Slow and steady wins the race?  Bromidic license aside, that can’t be true, can it? When I last looked, it was fast that was copping the money and the medals – but it’s the second adjective that might just hold up to scrutiny.

And I’m directing my scrutiny to some marathon data, the inspiration and workbook data flashing from runner/triathlete Peter Whent and his blog post on the 2012 London marathon, which placed the matter before my mind’s eye.  Peter’s concern is with the problem of steadiness, denoted here as the comparative timings of a runner’s first and second halves of the 26-mile race, and with an expressed interest in the number of entrants managing a negative split – that is, a second half run more speedily than the first. His inquiry confirmed the expected – that runners overwhelmingly (about 96%) stepped through their latter 13 miles more haltingly than their former.
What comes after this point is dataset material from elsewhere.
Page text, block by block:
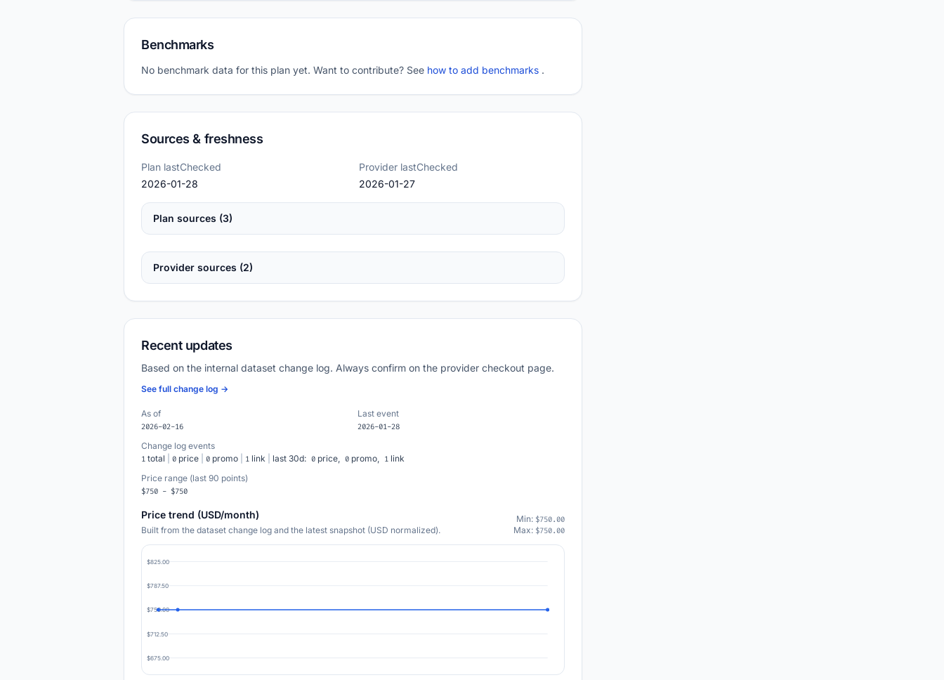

And the data, which Peter has kindly afforded you and me, is here:

 London2012 marathon results

(Note, by the way, that the second-half splits in Peter’s workbook were returned via a subtractive inference, e.g., the Finish Times minus the (first) Half times.)

All of which points our sneakers toward a corollary question: do split margins covary with overall times? That is – and sight unseen I’d promote the idea – are elite runners more likely to equilibrate their halves than the long-distance hoi polloi? Superior at pacing and strategizing their course, I’d assume that occupants of the world-class stratum would endorse, and act upon, the aerobic virtues of matched halves. Or could it be that first-to-second half ratios – as opposed of course to actual times –might be found to incline toward something like a constant proportion?

Needless to say that’s an empirical question, and given the data we can make some tracks toward an answer.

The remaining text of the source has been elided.